#### [TASK OBJECTIVE]
Write out the data word for word and drop any picture you find.

--------------------

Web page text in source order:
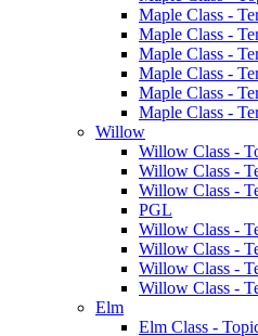
Maple Class -
Maple Class -
Maple Class -
Maple Class -
Maple Class -
Maple Class -
Willow
Willow Class -
Willow Class -
Willow Class -
PGL
Willow Class -
Willow Class -
Willow Class -
Willow Class -
Elm
Elm Class -
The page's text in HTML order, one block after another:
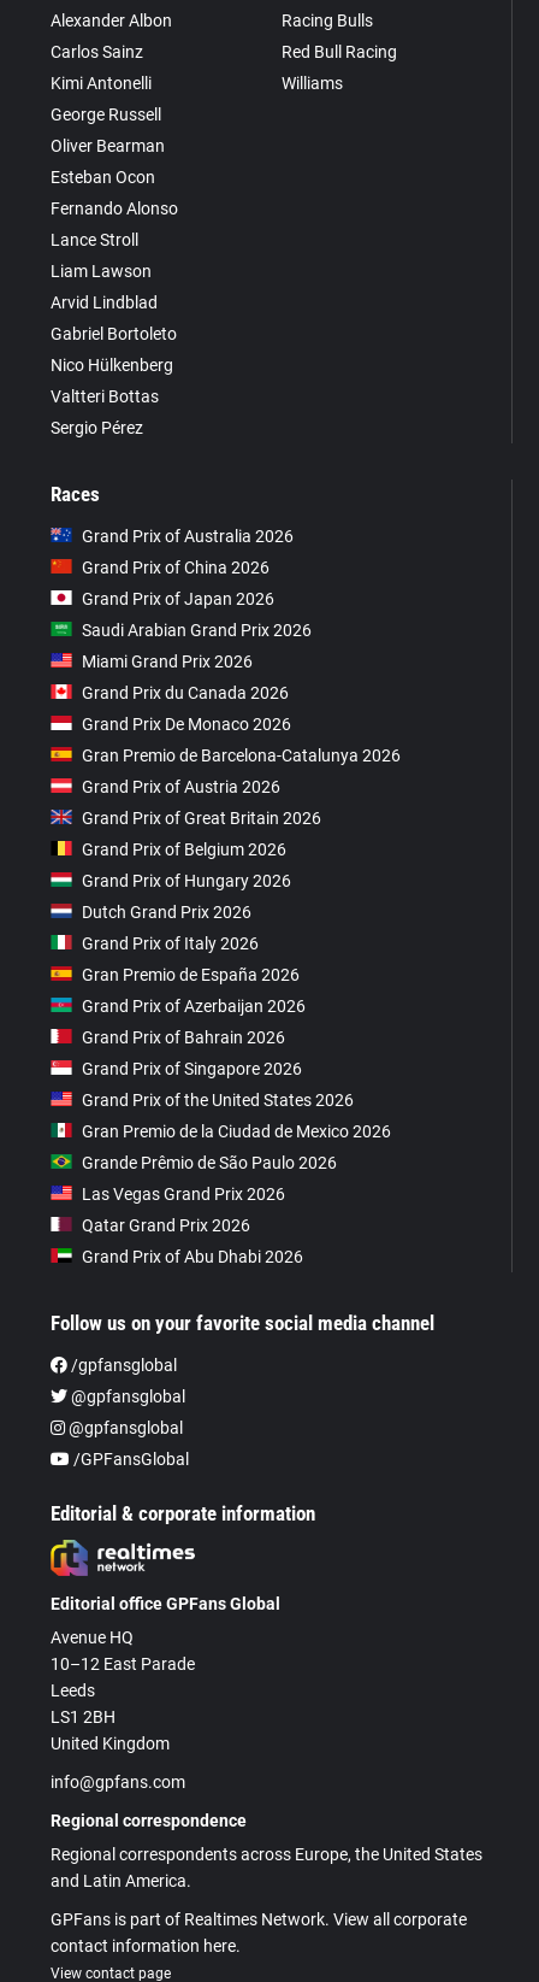
Alexander Albon
Carlos Sainz
Kimi Antonelli
George Russell
Oliver Bearman
Esteban Ocon
Fernando Alonso
Lance Stroll
Liam Lawson
Arvid Lindblad
Gabriel Bortoleto
Nico Hülkenberg
Valtteri Bottas
Sergio Pérez
Racing Bulls
Red Bull Racing
Williams
Races
Grand Prix of Australia 2026
Grand Prix of China 2026
Grand Prix of Japan 2026
Saudi Arabian Grand Prix 2026
Miami Grand Prix 2026
Grand Prix du Canada 2026
Grand Prix De Monaco 2026
Gran Premio de Barcelona-Catalunya 2026
Grand Prix of Austria 2026
Grand Prix of Great Britain 2026
Grand Prix of Belgium 2026
Grand Prix of Hungary 2026
Dutch Grand Prix 2026
Grand Prix of Italy 2026
Gran Premio de España 2026
Grand Prix of Azerbaijan 2026
Grand Prix of Bahrain 2026
Grand Prix of Singapore 2026
Grand Prix of the United States 2026
Gran Premio de la Ciudad de Mexico 2026
Grande Prêmio de São Paulo 2026
Las Vegas Grand Prix 2026
Qatar Grand Prix 2026
Grand Prix of Abu Dhabi 2026
Follow us on your favorite social media channel
/gpfansglobal
@gpfansglobal
@gpfansglobal
/GPFansGlobal
Editorial & corporate information
Editorial office GPFans Global
Avenue HQ
10–12 East Parade
Leeds
LS1 2BH
United Kingdom
info@gpfans.com
Regional correspondence
Regional correspondents across Europe, the United States
and Latin America.
GPFans is part of Realtimes Network. View all corporate
contact information here.
View contact page
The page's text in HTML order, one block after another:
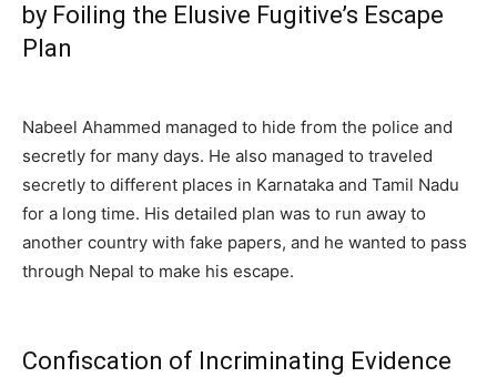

--------------------

#### [OUTPUT OF THE TASK]
Web page text in source order:
Maple Class -
Maple Class -
Maple Class -
Maple Class -
Maple Class -
Maple Class -
Willow
Willow Class -
Willow Class -
Willow Class -
PGL
Willow Class -
Willow Class -
Willow Class -
Willow Class -
Elm
Elm Class -
The page's text in HTML order, one block after another:
Alexander Albon
Carlos Sainz
Kimi Antonelli
George Russell
Oliver Bearman
Esteban Ocon
Fernando Alonso
Lance Stroll
Liam Lawson
Arvid Lindblad
Gabriel Bortoleto
Nico Hülkenberg
Valtteri Bottas
Sergio Pérez
Racing Bulls
Red Bull Racing
Williams
Races
Grand Prix of Australia 2026
Grand Prix of China 2026
Grand Prix of Japan 2026
Saudi Arabian Grand Prix 2026
Miami Grand Prix 2026
Grand Prix du Canada 2026
Grand Prix De Monaco 2026
Gran Premio de Barcelona-Catalunya 2026
Grand Prix of Austria 2026
Grand Prix of Great Britain 2026
Grand Prix of Belgium 2026
Grand Prix of Hungary 2026
Dutch Grand Prix 2026
Grand Prix of Italy 2026
Gran Premio de España 2026
Grand Prix of Azerbaijan 2026
Grand Prix of Bahrain 2026
Grand Prix of Singapore 2026
Grand Prix of the United States 2026
Gran Premio de la Ciudad de Mexico 2026
Grande Prêmio de São Paulo 2026
Las Vegas Grand Prix 2026
Qatar Grand Prix 2026
Grand Prix of Abu Dhabi 2026
Follow us on your favorite social media channel
/gpfansglobal
@gpfansglobal
@gpfansglobal
/GPFansGlobal
Editorial & corporate information
Editorial office GPFans Global
Avenue HQ
10–12 East Parade
Leeds
LS1 2BH
United Kingdom
info@gpfans.com
Regional correspondence
Regional correspondents across Europe, the United States
and Latin America.
GPFans is part of Realtimes Network. View all corporate
contact information here.
View contact page
The page's text in HTML order, one block after another:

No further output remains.